Grund für die harschen Worte war eine zweistündige Debatte über die Haltestelle an der Airolostrasse auf dem Bruderholz. Soll diese behindertengerecht umgebaut oder aufgehoben werden? Welch exotischen Wendungen die Diskussion nahm, zeigte das ungewohnte Votum des FDP-Fraktionssprechers Erich Bucher, selbst Bruderholz-Bewohner: «Mit der Verschiebung der Airolostrasse-Haltestelle schaden Sie dem Service public. Wir wehren uns gegen den Abbau auf dem Bruderholz.»

Sein Plädoyer kam, nachdem Verkehrsdirektor Wessels vorgerechnet hatte, wie wenig die Airolohaltestelle von den ÖV-Benutzern benutzt wird: «Von den 92 Basler Tramhaltestellen gibt es nur eine, die noch weniger frequentiert wird als jene an der Airolostrasse.» Zeitenweise würden in zehn Trams insgesamt ein bis zwei Passagiere zu- oder aussteigen.

Dennoch kämpften die bürgerlichen Bruderholz-Parlamentarier dafür, dass alles so bleibt, wie es ist: Die Haltestelle an der Airolostrasse solle bestehen bleiben und – weil sie halt in einer Kurve steht – nicht umgebaut werden. Schliesslich seien an dieser Haltestelle so gut wie nie Rollstuhlfahrer zu sichten, hiess es aus dem Saal.

Schlechtes Beispiel aus Zürich

Das war der Moment, als es Hans-Peter Wessels zu bunt wurde: «Beim Gleichstellungsgesetz geht es nicht darum, dass einige Orte für beeinträchtige Menschen einfacher zu passieren sind. Sondern alle», sagte er sichtlich genervt. Und er warnte davor, es mit Ausnahmen zu versuchen. «Die Behindertenverbände haben in anderen Städten jeden fehlenden Umbau eingeklagt und recht bekommen.» Schmerzlich sei dies für Zürich gewesen, das seine Haltstellen doppelt umbauen musste – mit den entsprechenden finanziellen Folgen.

Der eigentliche Stein des Anstosses ist das Problem der behindertengerechten Haltestellen: An der Airolostrasse steht das Tram heute in einer Kurve. Dort kann man die Trottoirs nicht umbauen für einen ebenerdigen Umstieg – deshalb muss die Haltestelle verschoben werden. Dadurch läge sie nur noch 100 Meter von der Endstation entfernt – weshalb die Regierung findet, dass man sie gleich aufheben kann.
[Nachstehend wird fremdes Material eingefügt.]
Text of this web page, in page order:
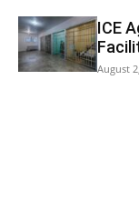
ICE
August
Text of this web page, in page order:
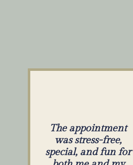
The appointment
was stress-free,
special, and fun for

Hier setzten die Bürgerlichen an, die für die ältere Bevölkerung und das Gewerbe weiterhin eine Haltestelle in dieser Kurve fordern.

Schelmische Anschuldigungen

Neben Hans-Peter Wessels war auch der Kommissionspräsident Michael Wüthrich (Grüne) überrascht von der scheinbaren Unwissenheit im Parlament. «Ihre Mitglieder in der Kommission wissen, wie das Behindertengleichstellungsgesetz umgesetzt werden muss – die hätten es Ihnen erklären können.» Wieder einer dieser Seitenhiebe. 

Der Ton im Saal war gehässig: Mit den Worten «Ein Schelm der Böses denkt» unterstellte Joël Thüring (SVP) der Kommission, dass sie das Geschäft schnell vorwärtsgebracht hätte, um die Referendumsfrist in die Sommerferien zu lenken und so die Unterschriftensammlung zu erschweren. Dominique König (SP) glaubte hingegen, dass es bei der ganzen Diskussion eigentlich nicht um die Haltestelle ging, sondern um die elf Parkplätze, die bei den Sanierungsarbeiten aufgehoben würden. Was die Ratsrechte unbedingt verhindern wolle.

Am Ende blieb alles so, wie es vorgespurt war: Der Rat stellte sich mit 59 zu 23 Stimmen hinter den Ratschlag der Regierung und die Gegner können während der Sommerferien Unterschriften für ein Referendum sammeln – wenn sie denn 2000 Leute finden, die unterschreiben wollen.